We also have our human genome reference, called "human_g1k_v37.fasta", which has been prepared according to the instructions here:

http://www.broadinstitute.org/gatk/guide/article?id=2798

We will walk through both of these tutorials to explain the processing, but without actually running the steps to save time.

And finally we have a few resource files containing known variants (dbsnp, mills indels). These files are all available in the resource bundle on our FTP server.
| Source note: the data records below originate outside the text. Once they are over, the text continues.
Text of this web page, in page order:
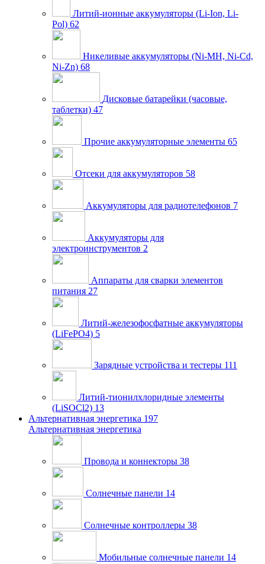
Литий-ионные аккумуляторы (Li-Ion, Li-
Pol) 62
Никеливые аккумуляторы (Ni-MH, Ni-Cd,
Ni-Zn) 68
Дисковые батарейки (часовые,
таблетки) 47
Прочие аккумуляторные элементы 65
Отсеки для аккумуляторов 58
Аккумуляторы для радиотелефонов 7
Аккумуляторы для
электроинструментов 2
Аппараты для сварки элементов
питания 27
Литий-железофосфатные аккумуляторы
(LiFePO4) 5
Зарядные устройства и тестеры 111
Литий-тионилхлоридные элементы
(LiSOCl2) 13
Альтернативная энергетика 197
Альтернативная энергетика
Провода и коннекторы 38
Солнечные панели 14
Солнечные контроллеры 38
Мобильные солнечные панели 14
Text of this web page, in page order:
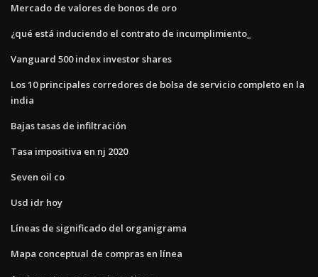
Mercado de valores de bonos de oro
¿qué está induciendo el contrato de incumplimiento_
Vanguard 500 index investor shares
Los 10 principales corredores de bolsa de servicio completo en la
india
Bajas tasas de infiltración
Tasa impositiva en nj 2020
Seven oil co
Usd idr hoy
Líneas de significado del organigrama
Mapa conceptual de compras en línea
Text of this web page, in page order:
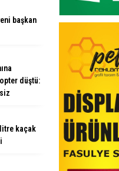
başkan
düştü:
litre kaçak

See here for access instructions:

http://www.broadinstitute.org/gatk/guide/article?id=1215


DAY 1

Prelude: BAM manipulation with Picard and Samtools

- Viewing a BAM file information

See also the Samtools docs:

http://samtools.sourceforge.net/samtools.shtml

- Reverting a BAM file

Clean the BAM we are using of previous GATK processing using this Picard command:

java -jar RevertSam.jar I=NA12878.wgs.1lib.bam O=aligned_reads_20.bam RESTORE_ORIGINAL_QUALITIES=true REMOVE_DUPLICATE_INFORMATION=true REMOVE_ALIGNMENT_INFORMATION=false SORT_ORDER=coordinate

Note that it is possible to revert the file to FastQ format by setting REMOVE_ALIGNMENT_INFORMATION=true, but this method leads to biases in the alignment process, so if you want to do that, the better method is to follow the instructions given here:

http://www.broadinstitute.org/gatk/guide/article?id=2908

See also the Picard docs:

http://picard.sourceforge.net/command-line-overview.shtml

Mark Duplicates

See penultimate step of http://www.broadinstitute.org/gatk/guide/article?id=2799

After a few minutes, the file (which we'll call "dedupped_20.bam") is ready for use with GATK.
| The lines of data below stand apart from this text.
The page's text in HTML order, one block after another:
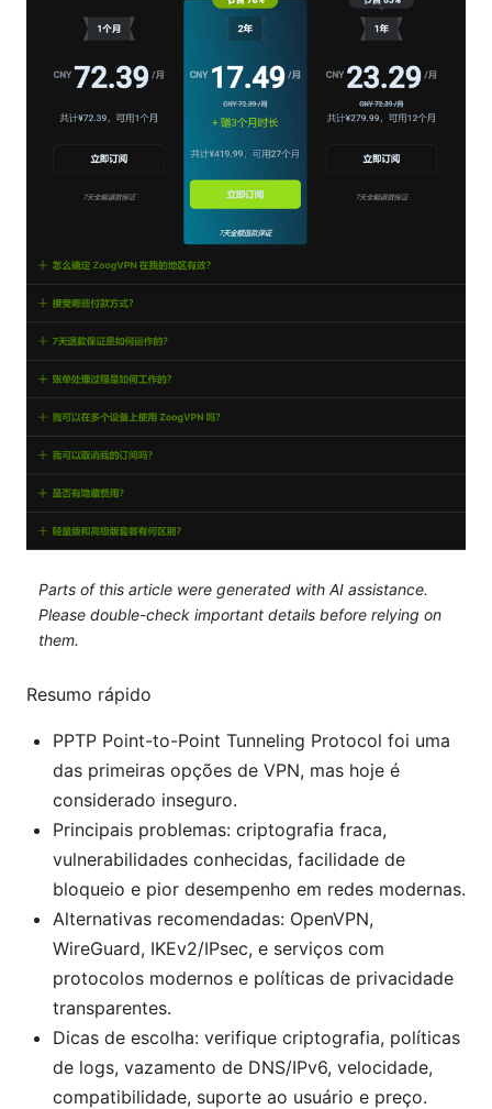
Parts of this article were generated with AI assistance.
Please double-check important details before relying on
them.
Resumo rápido
PPTP Point-to-Point Tunneling Protocol foi uma
das primeiras opções de VPN, mas hoje é
considerado inseguro.
Principais problemas: criptografia fraca,
vulnerabilidades conhecidas, facilidade de
bloqueio e pior desempenho em redes modernas.
Alternativas recomendadas: OpenVPN,
WireGuard, IKEv2/IPsec, e serviços com
protocolos modernos e políticas de privacidade
transparentes.
Dicas de escolha: verifique criptografia, políticas
de logs, vazamento de DNS/IPv6, velocidade,
compatibilidade, suporte ao usuário e preço.

Interlude: tour of the documentation, website, forum etc. Also show how to access the bundle on the FTP server with FileZilla.

Getting to know GATK

Before starting to run the GATK Best Practices, we are going to learn about the basic syntax of GATK, how the results are output, how to interpret error messages, and so on.
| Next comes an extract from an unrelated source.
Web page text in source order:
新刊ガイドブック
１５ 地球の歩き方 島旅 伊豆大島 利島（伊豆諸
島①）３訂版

- Run a simple walker: CountReads

Identify basic syntax, console output: version, command recap line, progress estimates, result if applicable.

java -jar GenomeAnalysisTK.jar -T CountReads -R human_g1k_v37.fasta -I dedupped_20.bam -L 20

- Add a filter to count how many duplicates were marked

Look at the filtering summary.

java -jar GenomeAnalysisTK.jar -T CountReads -R human_g1k_v37.fasta -I dedupped_20.bam -L 20 -rf DuplicateRead

- Demonstrate how to select a subset of read data

This can come in handy for bug reports.

java -jar GenomeAnalysisTK.jar -T PrintReads -R human_g1k_v37.fasta -I dedupped_20.bam -L 20:10000000-11000000 -o snippet.bam

Also show how a bug report should be formatted and submitted. See http://www.broadinstitute.org/gatk/guide/article?id=1894

- Demonstrate the equivalent for variant calls

Refer to docs for many other capabilities including selecting by sample name, up to complex queries.

java -jar GenomeAnalysisTK.jar -T SelectVariants -R human_g1k_v37.fasta -V dbsnp_b37_20.vcf -o snippet.vcf -L 20:10000000-11000000

See http://www.broadinstitute.org/gatk/gatkdocs/org_broadinstitute_sting_gatk_walkers_variantutils_SelectVariants.html


GATK Best Practices for data processing (DNA seq)

These steps should typically be performed per lane of data. Here we are running the tools on a small slice of the data, to save time and disk space, but normally you would run on the entire genome or exome. This is especially important for BQSR, which does not work well on small amounts of data.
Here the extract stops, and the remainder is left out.